If you are using RDMA, TCP tuning I suggested has no effect. I did not take that into account, sorry. There is a qperf utility that works in RHEL6.2 with RDMA to test performance, perhaps this could help isolate the problem. Are you sure RDMA is being used? The 150 MB/s number sounds suspiciously like TCP without jumbo frames (too many interrupts). What kind of hardware RAID config is being used there? I was using just JBOD (no RAID) at hardware level, depending on Gluster write replication instead. Can you do some simple write tests to the underlying filesystem used by Gluster on the server side? Make sure it's not an I/O bottleneck. Can you try doing this on a client: # vmstat 2 5 > vmstat.log during a test? On server, try: # yum install sysstat # iostat -kx /dev/sd? 2 > iostat.log During a test # lastly, use netstat -i 2 during a test, with RDMA you should see very little traffic because the network card does all the transmits/receives without the host knowing about it. My apologies if you did some of this already ;-)

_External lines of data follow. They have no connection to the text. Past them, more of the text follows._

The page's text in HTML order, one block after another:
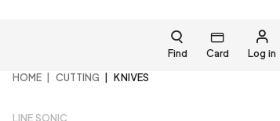
Find Card Log in
HOME CUTTING KNIVES
LINE SONIC
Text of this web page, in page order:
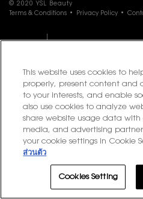
© 2020 YSL Beauty
Terms & Conditions
Privacy Policy
This website uses cookies to
properly, present content and
to your interests, and enable
also use cookies to analyze
share website usage data with
media, and advertising
your cookie settings in Cookie
ส่วนตัว
Cookies Setting
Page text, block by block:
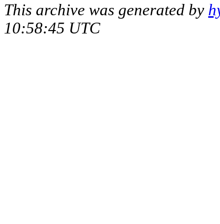
This archive was generated by
10:58:45 UTC
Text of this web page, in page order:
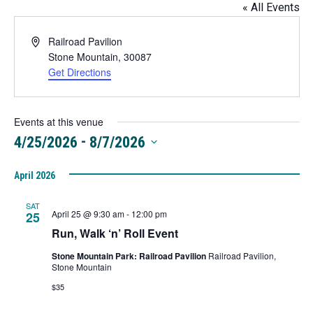
visibility
the
website
search
form
« All Events
AddressRailroad Pavilion
Stone Mountain, 30087
Get Directions
in
a
new
Events at this venue
4/25/2026 - 8/7/2026
date.
April 2026
SAT
25
Run, Walk ‘n’ Roll Event
April 25 @ 9:30 am- 12:00 pm
Stone Mountain Park: Railroad Pavilion Railroad Pavilion,
Stone Mountain
$35

(In reply to comment #20) > If you are using RDMA, TCP tuning I suggested has no effect. I did not take > that into account, sorry. There is a qperf utility that works in RHEL6.2 Ben the problem seems to be not 'rdma' per se since pure 'distribute' volume gives around 650MB/sec. So what we get with RDMA with 'replicate' is an internal bug, rather than a system level tuning. There is a patch for 'eager transaction updates' in replicate which is not part of 3.2.x releases yet which supposedly can help improve the performance, that needs to be tested.
This is the priority for immediate future (before 3.3.0 GA release). Will bump the priority up once we take RDMA related tasks.
All are 'GlusterFS-Commercial' bugs, mostly related to customers a year back or so. Good to have a resolution on these issues. Moving the component considering the visibility in RHS component :-)
CHANGE: http://review.gluster.com/269 (performance/write-behind: preserve lk-owner while syncing writes.) merged in master by Anand Avati (avati)
This bug is not seen in current master branch (which will get branched as RHS 2.1.0 soon). To consider it for fixing, want to make sure this bug still exists in RHS servers. If not reproduced, would like to close this.